Da guardiã das ervas do Horto São Francisco de Assis, ouvimos sua experiência no resgate destes saberes que conforme ela parte de muita observação, intuição, respeito, trocas e desejo. E neste caso, o desejo é também o das plantas, de onde e quando querem brotar, a quem podem beneficiar com suas propriedades e como se combinam nos terrenos. Conhecemos de perto inúmeras ervas do seu quintal, trocamos informações sobre seus usos medicinais e ainda praticamos algumas receitas curativas.

A alimentação foi especialmente tratada nas cozinhas abertas a nos oferecer a comida de verdade, livre de agrotóxico, preparada entre amigos, diversificada, vegetariana e muito saborosa. A cada casa visitada, pães degustados, receitas trocadas, memórias avivadas e relações construídas.

Ainda em volta do fogo, a boa cantoria embalou a noite fria das montanhas.

Também com a terapia holística, experimentamos, a partir do nosso corpo, a atenção, o cuidado, o relaxamento e a expressão livre com vivências, danças circulares e regenerativas.

Fomos apresentadas ao projeto escola Casa da Árvore, onde educadores e pais de filhos da primeira infância vêm se dedicando a construção de um ambiente pedagógico e lúdico para as crianças através da arte, da troca, da agricultura e permacultura.

E ainda conhecemos as jovens famílias do Sítio Tangará que saíram da cidade em busca de uma vida comunitária, plantando e cultivando seus alimentos agroecológicos, cozinhando e comendo juntos, produzindo e comercializando cosméticos naturais, parindo e criando os filhos naturalmente. Investindo nas relações entre si e com tudo o que as montanhas oferecem. Se ocupando com o dia-a-dia livre de petróleo.

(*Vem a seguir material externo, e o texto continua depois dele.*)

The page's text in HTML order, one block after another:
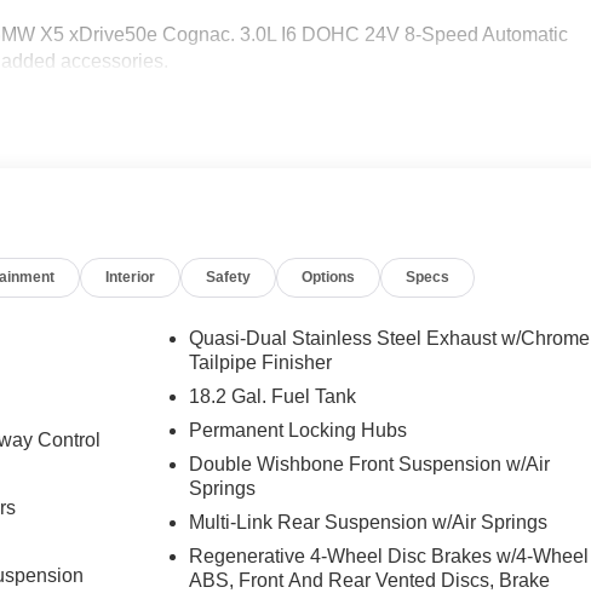
X5 xDrive50e Cognac. 3.0L I6 DOHC 24V 8-Speed Automatic
accessories.
Interior Safety Options Specs
Control
Quasi-Dual Stainless Steel Exhaust w/Chrome
Tailpipe Finisher
18.2 Gal. Fuel Tank
Permanent Locking Hubs
Double Wishbone Front Suspension w/Air
Springs
Multi-Link Rear Suspension w/Air Springs
Regenerative 4-Wheel Disc Brakes w/4-Wheel
ABS, Front And Rear Vented Discs, Brake
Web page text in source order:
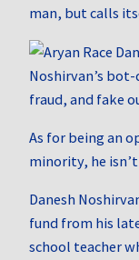
man, but calls
As for being an
minority, he
Danesh
fund from his
school teacher
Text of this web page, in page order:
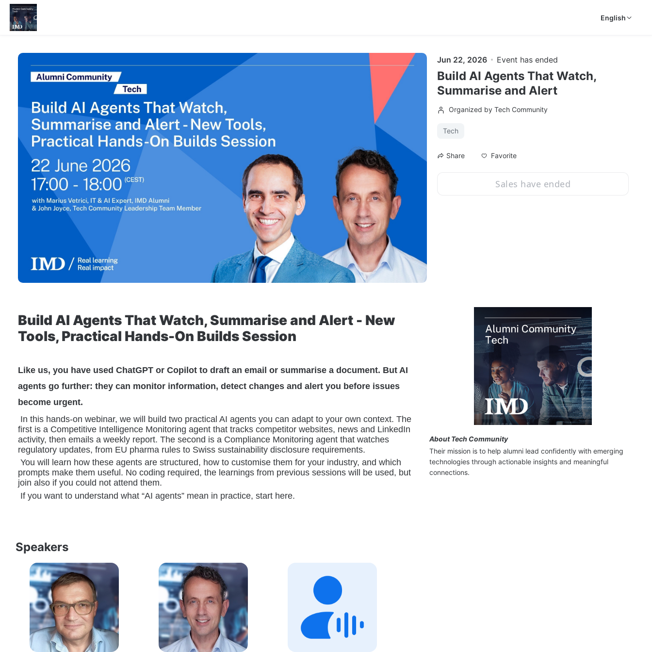
Skip to main content
English
Jun 22, 2026 Event has ended
Build AI Agents That Watch,
Summarise and Alert
Organized by Tech Community
Tech
Share Favorite
Sales have ended
Build AI Agents That Watch, Summarise and Alert - New
Tools, Practical Hands-On Builds Session
Like us, you have used ChatGPT or Copilot to draft an email or summarise a document. But AI
agents go further: they can monitor information, detect changes and alert you before issues
become urgent.
In this hands-on webinar, we will build two practical AI agents you can adapt to your own context. The
first is a Competitive Intelligence Monitoring agent that tracks competitor websites, news and LinkedIn
activity, then emails a weekly report. The second is a Compliance Monitoring agent that watches
regulatory updates, from EU pharma rules to Swiss sustainability disclosure requirements.
You will learn how these agents are structured, how to customise them for your industry, and which
prompts make them useful. No coding required, the learnings from previous sessions will be used, but
join also if you could not attend them.
If you want to understand what “AI agents” mean in practice, start here.
About Tech Community
Their mission is to help alumni lead confidently with emerging
technologies through actionable insights and meaningful
connections.
Speakers

Enfim, uma oportunidade para cada mulher de coragem renovar suas energias, sagradas e imprescindíveis.

[1] Educadora do programa da FASE no Espírito Santo.

[2] Artigo publicado originalmente no blog da Campanha Nem Um Poço A Mais, qual a FASE é parte. 

[3] O conteúdo deste artigo é de nossa responsabilidade exclusiva, não podendo, em caso algum, considerar que reflita a posição da UE.